Child Undernutrition What we’ve accomplished

Child Under-nutrition: What We’ve Accomplished

UNDERNUTRITION


The CNNS (Comprehensive National Nutrition survey) report by the Ministry of Health and Family Welfare assumes salience, especially against two important factors.

  1. The Global Hunger Index, 2019 – India’s Rank 102/170 countries.
  2. India’s past performance – moderate decline in child stunting (impaired growth of child) but not child wasting (thinness in the child). The report reveals that child stunting and the condition of underweight declined from 10 % to 7% point from 2005 to 2016 and in wasting the decline is 1% point. So, these factors make CNNS report timely and important.

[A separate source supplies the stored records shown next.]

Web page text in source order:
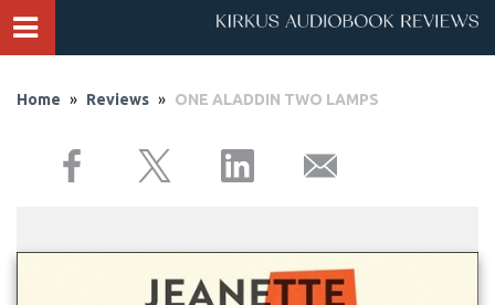
Home » Reviews » ONE ALADDIN TWO LAMPS
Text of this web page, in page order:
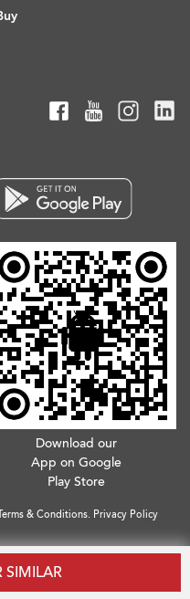
SIMILAR
Download our
App on Google
Play Store
& Conditions. Privacy Policy
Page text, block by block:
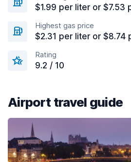
$1.99 per liter or $7.53
Highest gas price
$2.31 per liter or $8.74
Rating
9.2 / 10
Airport travel guide
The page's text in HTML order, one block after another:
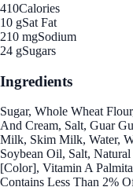
410Calories
10 gSat Fat
210 mgSodium
24 gSugars
Ingredients
Sugar, Whole Wheat
And Cream, Salt, Guar
Milk, Skim Milk, Water,
Soybean Oil, Salt,
[Color], Vitamin A
Contains Less Than 2%
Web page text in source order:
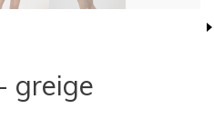
greige
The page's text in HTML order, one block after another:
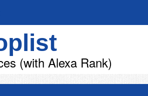
(with Alexa Rank)
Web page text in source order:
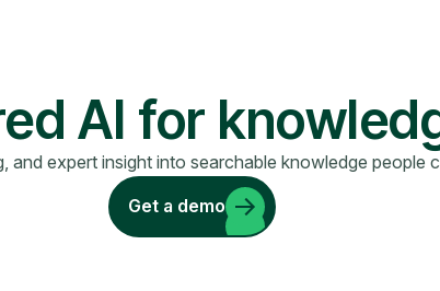
AI for
and expert insight into searchable knowledge people
Get a demo
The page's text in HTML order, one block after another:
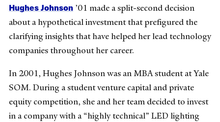
Hughes Johnson ’01 made a split-second decision
about a hypothetical investment that prefigured the
clarifying insights that have helped her lead technology
companies throughout her career.
In 2001, Hughes Johnson was an MBA student at Yale
SOM. During a student venture capital and private
equity competition, she and her team decided to invest
in a company with a “highly technical” LED lighting
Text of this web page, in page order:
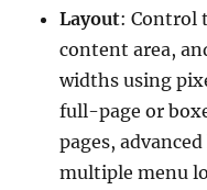
Layout: Control
content area,
widths using
full-page or
pages,
multiple menu
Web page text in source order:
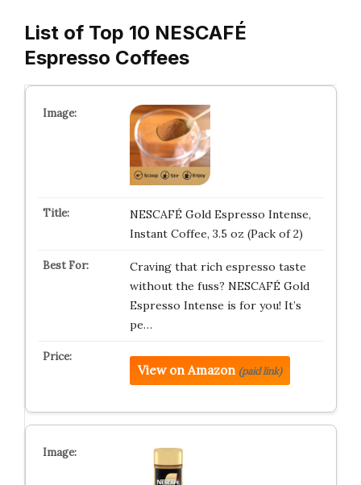
List of Top 10 NESCAFÉ
Espresso Coffees
NESCAFÉ Gold Espresso Intense,
Instant Coffee, 3.5 oz (Pack of 2)
Craving that rich espresso taste
without the fuss? NESCAFÉ Gold
Espresso Intense is for you! It’s
pe…
View on Amazon (paid link)
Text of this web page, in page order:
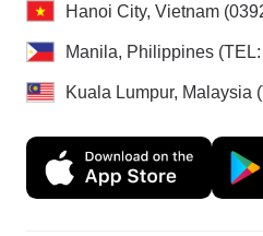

Now, the urgent requirement is to increase the rate of decline.

EDUCATED MOTHERS

It is true that if you educate a man you educate an individual but if you educate a WOMEN you educate an entire generation and this has been proved by this report also. Stunting among children less than 4 years came down from 46% to 19%. 27% points decline when maternal education went up from no schooling to 12 years of schooling. There is also a phenomenal decline in the number of underweight children. Women’s secondary education is capturing the cumulative effects on household wealth, women’s empowerment and knowledge and health-seeking behavior. It is next to impossible to transform the poorest households into rich ones so soon. However, enhancing the education of women in general, is certainly feasible.

POLICY GOALS

  1. Ending open defecation
  2. Enhancing access to safe water
  3. Sanitation facilities

However, ending open defecation alone will not lessen stunting remarkably. For instance- in India, the child mortality rate is lower in Muslims compared to Hindus which occurs due to the former’s better sanitation and hygiene practices. Unlike child mortality, child stunting levels remain almost the same between both.

WAY FORWARD

Another aspect that is yet to be firmly embedded in nutrition policy is DIETARY DIVERSITY. It is important to move the present focus from staple grain fundamentalism i.e. wheat and rice of Public Distribution System (PDS) to a more diversified food basket like millets. Evidence suggests that dietary diversity is indeed good for reducing iron deficiency — anemia which is also high among the lower class people in India. Rising obesity among privileged groups is a cause for concern and it is an emerging public health problem in India that demands equal attention.

DECLINE IN CHILD WASTING

The report on child wasting reveals an interesting, rather surprising, turnaround. The amount of the decline in wasting is larger than that of stunting: about 4% points within 22 months. This is indeed a remarkable achievement, especially against a measly decline in wasting in the last decade. It means that many states have achieved an unprecedented decline in wasting, reversing their past poor record within a short period.
Surprisingly, these states have not performed equally well in reducing stunting, even though wasting and stunting share many common causes. Is this ‘empirical reality’ rightly captured by the CNNS or do these estimates indicate some sort of anomaly in data?

An independent validation not only dispels any doubts regarding data quality but also helps in identifying the drivers of rapid reduction in child wasting in India.